How to trade cryptocurrencies in a bull market? Don't get overly excited; understanding the trend is key.

Summarizing 6 practical experiences to avoid detours:

1. Enter with the trend

A bull market is not a bottom-fishing game. Once the trend is established, the biggest fear is hesitating and missing the entire market movement.

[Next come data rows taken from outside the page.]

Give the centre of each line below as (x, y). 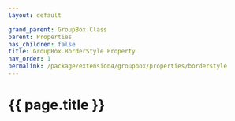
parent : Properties (40, 37)
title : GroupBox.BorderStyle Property (72, 52)
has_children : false (42, 44)
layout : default (35, 15)
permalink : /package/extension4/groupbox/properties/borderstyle (117, 66)
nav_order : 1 (30, 59)
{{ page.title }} (57, 105)
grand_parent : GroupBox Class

2. A spike is an opportunity

The sell-offs in a bull market are often just a shakeout; the tougher the sell-off, the quicker the recovery. Be bold, and you can hold positions for the main uptrend.

3. Diversify your layout

Combine mainstream + potential sectors without putting too much weight on one direction. Bull markets rotate quickly, and misstepping can lead to losses.

4. Grasp divergences

When the market is unanimously bullish, it’s a high point; when everyone is bearish, it’s a buying point. Contrarian thinking is more valuable than FOMO.

5. Stick to the long-term

Minimize fuss. Frequent trading during a bull market is unlikely to yield profits from the main uptrend and may lead to being caught on the wrong side.

6. Fear not the pullback

Pullbacks are normal. A true bull market will continue to reach new highs after three or four deep pullbacks; the pattern determines the maximum profit potential.

Opportunities in a bull market are never meant for short-sighted and frequent traders, but for those who understand the trend and can hold their positions.